### MATERIAL SHOWN
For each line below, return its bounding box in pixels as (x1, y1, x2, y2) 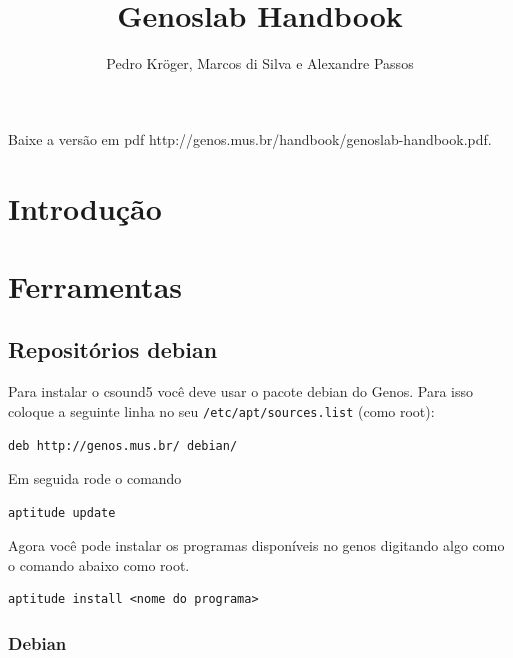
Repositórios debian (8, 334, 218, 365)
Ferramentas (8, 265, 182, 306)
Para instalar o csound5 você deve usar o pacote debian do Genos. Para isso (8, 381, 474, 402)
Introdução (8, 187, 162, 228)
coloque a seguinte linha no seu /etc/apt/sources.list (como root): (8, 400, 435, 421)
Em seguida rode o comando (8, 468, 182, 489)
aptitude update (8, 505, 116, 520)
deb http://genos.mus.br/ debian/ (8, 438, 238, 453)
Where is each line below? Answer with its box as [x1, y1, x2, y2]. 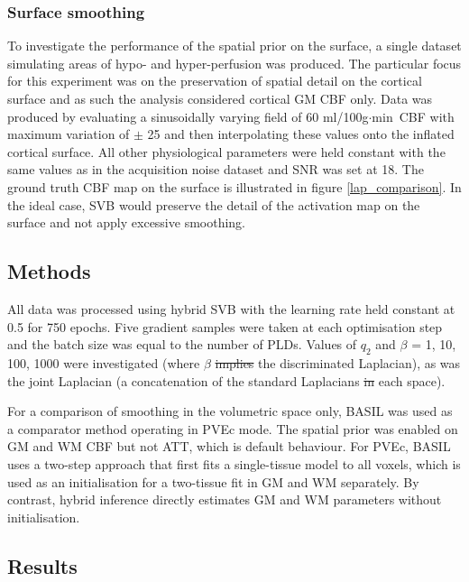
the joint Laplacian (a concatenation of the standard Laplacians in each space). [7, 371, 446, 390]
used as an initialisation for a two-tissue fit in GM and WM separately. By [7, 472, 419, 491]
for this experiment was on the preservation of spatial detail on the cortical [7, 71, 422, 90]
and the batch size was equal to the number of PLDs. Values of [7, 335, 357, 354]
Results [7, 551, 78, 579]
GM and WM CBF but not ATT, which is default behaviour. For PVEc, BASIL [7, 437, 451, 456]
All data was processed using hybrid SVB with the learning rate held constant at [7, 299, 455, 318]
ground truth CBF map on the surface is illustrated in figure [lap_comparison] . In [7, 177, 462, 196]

### WHAT IS NEEDED
Only the lines from the one containing "All data was" through the last line above belong in your answer. Retype them exactly.

### YOUR RESPONSE
All data was processed using hybrid SVB with the learning rate held constant at [7, 299, 455, 318]
ground truth CBF map on the surface is illustrated in figure [lap_comparison] . In [7, 177, 462, 196]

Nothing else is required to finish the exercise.